Is it OK if my Child Drinks Clear Soda? Is it Better for You? Dr. Raj Dives in
Parents wonder, are clear sodas really healthier than dark sodas? It looks clear, it’s not brown, it smells like lemon-lime…it must be OK, right? Not so much.
By Dr. Raj, Cook Children's Pediatrics Frisco
During routine yearly checkups, we ask about your child’s nutrition including soda consumption. When I ask this, parents often respond, “no doc, we don’t give him/her soda," but add that if they do drink soda, it's clear, such as Sprite, 7up, Sierra Mist), etc. But parents wonder, are clear sodas really healthier than dark sodas? It looks clear, it’s not brown, it smells like lemon-lime…it must be OK, right? Not so much. Let’s look into this a little further.
So first let’s first start with the simple fact that clear sodas are still soda! We discourage sodas for several reasons but mainly for the sugar content. For example, a can of Sprite has 38 grams of sugar and a can of Coke has 39 g of sugar. So you can see there’s not much of a difference between the two. That’s about 9 teaspoons of sugar in one can!!
Studies show that kids who drink more than 10% of their daily calories from added sugar are more likely to have abnormal cholesterol levels and a higher chance of getting Type 2 diabetes.
The other main reason we discourage sodas is the caffeine content. It is true that clear sodas do not have caffeine. However, there are many other options for a hydrating drink without sugar such as good old-fashioned water. If your child does not like water, try adding fresh fruit or mint or from time to time try a zero-sugar sparkling water to satisfy that craving for “fizz.”
So what about diet sodas? Most experts would recommend that children should avoid diet sodas in kids. Many diet sodas are sweetened with artificial sweeteners and long terms effects are still not clear.
There you have it! Clear soda is not a healthy choice for a drink. Opt for water!
Get to know Sandeepa Rajadhyaksha, MD, of Cook Children's Pediatrics Frisco.
Dr. Raj was raised in Baltimore, Maryland. She attended college at University of Maryland Baltimore County (UMBC) where she graduated Summa Cum Laude with a Bachelor of Science in Biology. After graduating medical school at University of Maryland School of Medicine, she went on to complete her pediatric residency at University of Medicine and Dentistry, New Jersey Robert Wood Johnson Hospital (now part of the Rutgers System). After residency, she moved to Texas which she has considered home since 2005.

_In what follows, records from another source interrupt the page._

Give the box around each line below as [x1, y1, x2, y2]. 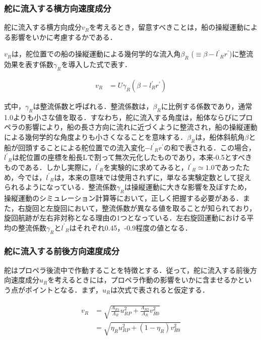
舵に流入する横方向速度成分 [4, 2, 111, 14]
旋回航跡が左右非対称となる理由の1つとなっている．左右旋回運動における [4, 212, 247, 223]
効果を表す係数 [4, 59, 53, 70]
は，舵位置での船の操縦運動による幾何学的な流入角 [12, 48, 181, 59]
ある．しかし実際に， [25, 162, 96, 172]
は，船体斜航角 [195, 132, 245, 142]
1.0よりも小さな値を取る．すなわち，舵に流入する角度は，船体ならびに [4, 111, 239, 122]
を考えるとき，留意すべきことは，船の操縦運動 [89, 22, 244, 32]

Dr. Raj has worked in the DFW Metroplex for over 13 years. During this time she served as a lead physician and Associate Medical Director for several outpatient offices. As a leader at her prior organization, she worked to ensure the delivery of high-quality care to children across the metroplex. She has been a member of the American Academy of Pediatrics (AAP), Texas Medical Association (TMA), Texas Pediatric Society and Collin-Fannin County Medical Society. Dr. Raj has a passion for preventative medicine. She believes that good health is a culmination of five factors, four of which are lifestyle choices— nutrition, exercise, safety, emotional well-being and genetics/other. She believes in starting these healthy habits from a young age and enjoys spending time discussing these topics with families.
When not in the office, Dr. Raj enjoys spending time with her family including her husband, two sons and dog, Lucky. She loves sports and will cheer for Dallas teams—as long as they are not playing her beloved Baltimore Orioles and Ravens! She was thrilled when her #16 seed UMBC beat the #1 seed in the 2018 NCAA Men's Basketball tournament! She loves baking, traveling, getting in her daily steps, and relaxing with a good book.
Dr. Raj feels there is no job more important, more difficult or more rewarding than that of being a parent. Every child, family and situation is unique. She looks forward to getting to know your family and partnering with you in order to deliver quality healthcare to your child."